Albert Ernst Giovanni Schram (born 2 September 1964, in De Bilt, the Netherlands) is the Vice Chancellor of the Papua New Guinea University of Technology (UNITECH). He took over on 7 February 2012 from Misty Baloiloi, who had been Vice-Chancellor for 17 years. He is also adjunct professor at James Cook University's Cairns Institute (Australia) and at the University of Turabo Business School (Puerto Rico).

==Biography==
Schram completed the Gymnasium B program at Het Nieuwe Lyceum in Bilthoven, and did his master's degree in European history at the University of Utrecht.
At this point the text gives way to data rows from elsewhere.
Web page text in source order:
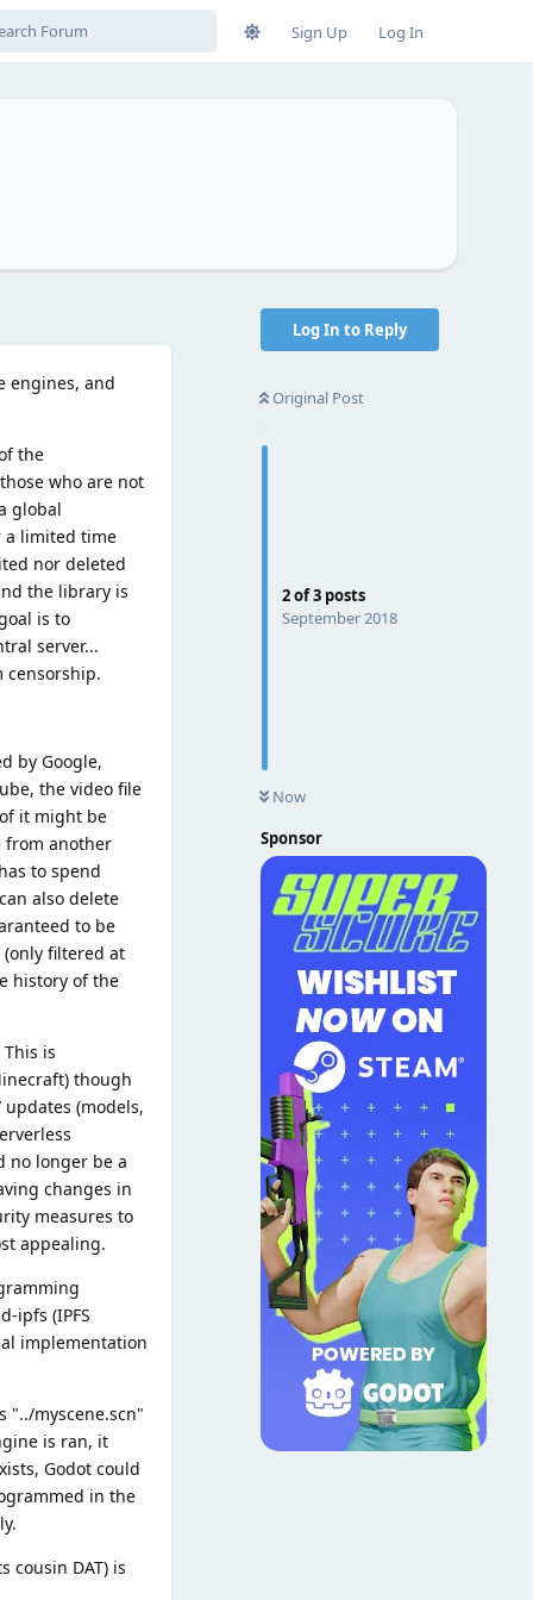
Sign Up Log In
Log In to Reply
Original Post
2of3posts
September 2018
Now
Sponsor
engines, and
the
who are not
global
a limited time
nor deleted
the library is
is to
server...
censorship.
by Google,
the video file
it might be
from another
to spend
also delete
to be
filtered at
history of the
is
though
(models,
no longer be a
changes in
measures to
appealing.
ipfs (IPFS
implementation
"../myscene.scn"
is ran, it
Godot could
in the
cousin DAT) is
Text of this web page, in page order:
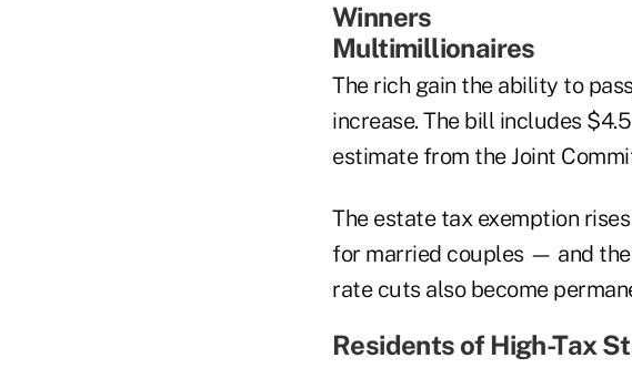
Winners
Multimillionaires
The rich gain the ability to pass
increase. The bill includes
estimate from the Joint
The estate tax exemption
for married couples — and
rate cuts also become
Residents of High-Tax
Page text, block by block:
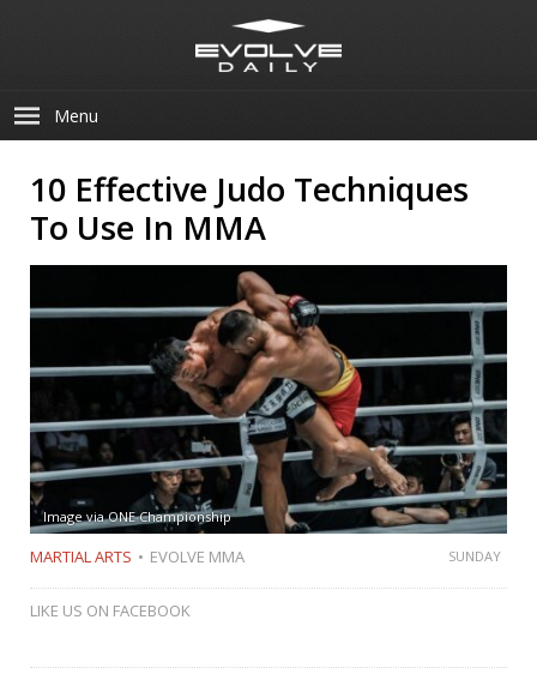
Menu
10 Effective Judo Techniques
To Use In MMA
Image via ONE Championship
MARTIAL ARTS EVOLVE MMA SUNDAY
LIKE US ON FACEBOOK
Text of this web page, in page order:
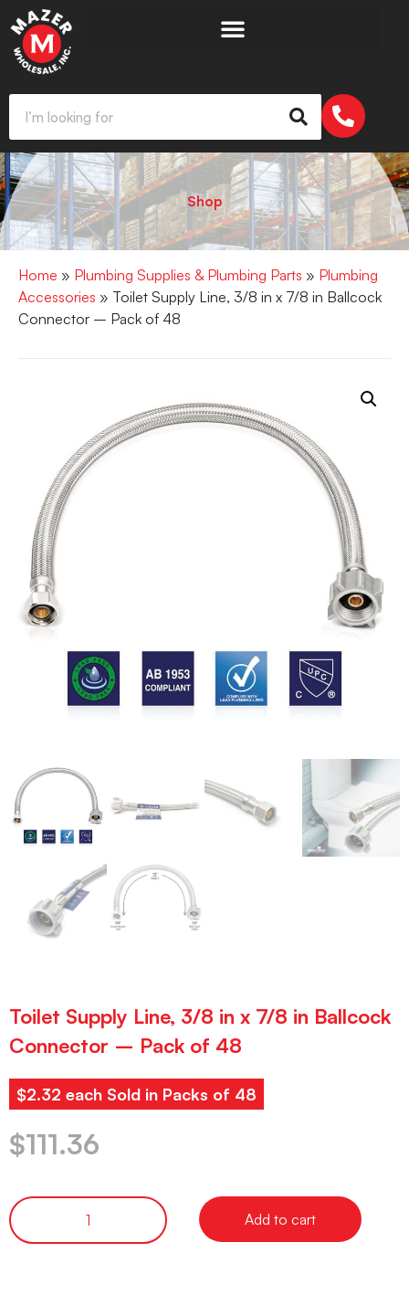
Shop
Home » Plumbing Supplies & Plumbing Parts » Plumbing
Accessories » Toilet Supply Line, 3/8 in x 7/8 in Ballcock
Connector – Pack of 48
Toilet Supply Line, 3/8 in x 7/8 in Ballcock
Connector – Pack of 48
$2.32 each Sold in Packs of 48
$111.36
Add to cart
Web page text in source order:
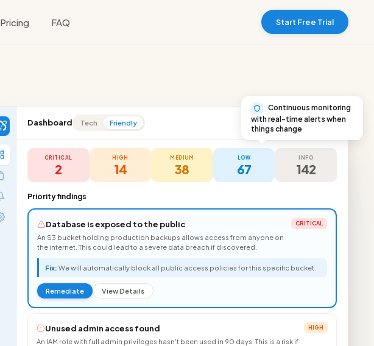
Pricing FAQ Start Free Trial
Continuous monitoring
with real-time alerts when
things change
Dashboard Tech Friendly Production Account
CRITICAL
2
HIGH
14
MEDIUM
38
LOW
67
INFO
142
Priority findings
Database is exposed to the public
An S3 bucket holding production backups allows access from anyone on
the internet. This could lead to a severe data breach if discovered.
CRITICAL
Fix: We will automatically block all public access policies for this specific bucket.
Remediate View Details
Unused admin access found
An IAM role with full admin privileges hasn't been used in 90 days. This is a risk if
HIGH
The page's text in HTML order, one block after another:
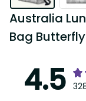
Australia
Bag
4.5
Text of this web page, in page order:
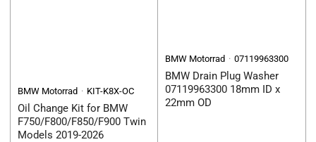
BMW Motorrad KIT-K8X-OC
Oil Change Kit for BMW
F750/F800/F850/F900 Twin
Models 2019-2026
BMW Motorrad 07119963300
BMW Drain Plug Washer
07119963300 18mm ID x
22mm OD
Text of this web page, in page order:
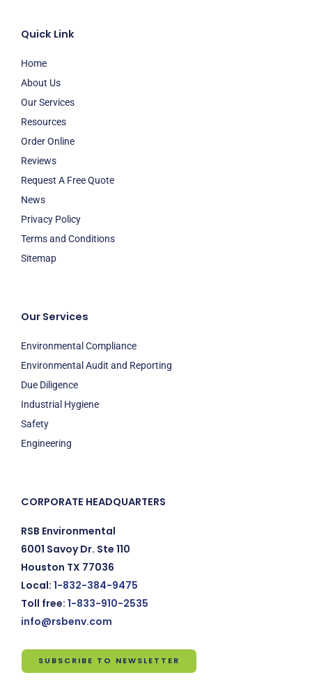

In 1994, he obtained his doctorate degree in the field of Economic History from the European University Institute in Fiesole (Italy). Since then he has taken up residence in Costa Rica, Nicaragua, Guatemala, Belgium, the Netherlands, Turks and Caicos Islands, Italy, and Papua New Guinea. He is married and has no children.

==Academic leadership==

From 1994 to 2003 Schram worked in San José, Costa Rica at the Latin American University of Science and Technology ULACIT where he attained the professor's rank in 1999, and supervised 5 PhD theses. From 1999 to 2003, he coordinated an environmental economics program for Central America at the University of Costa Rica, and also worked as advisor and environmental auditor for the Costa Rican Ministry of Environment and the Ecological Flag program for environmental management. For two and half years, he was research fellow at the University of Ghent's Center for Environmental Economics and Management. In 2005, he was Resident Lecturer and briefly acting director at the School for Field Studies "Center for Marine Resources Studies" on South Caicos (Turks and Caicos Islands).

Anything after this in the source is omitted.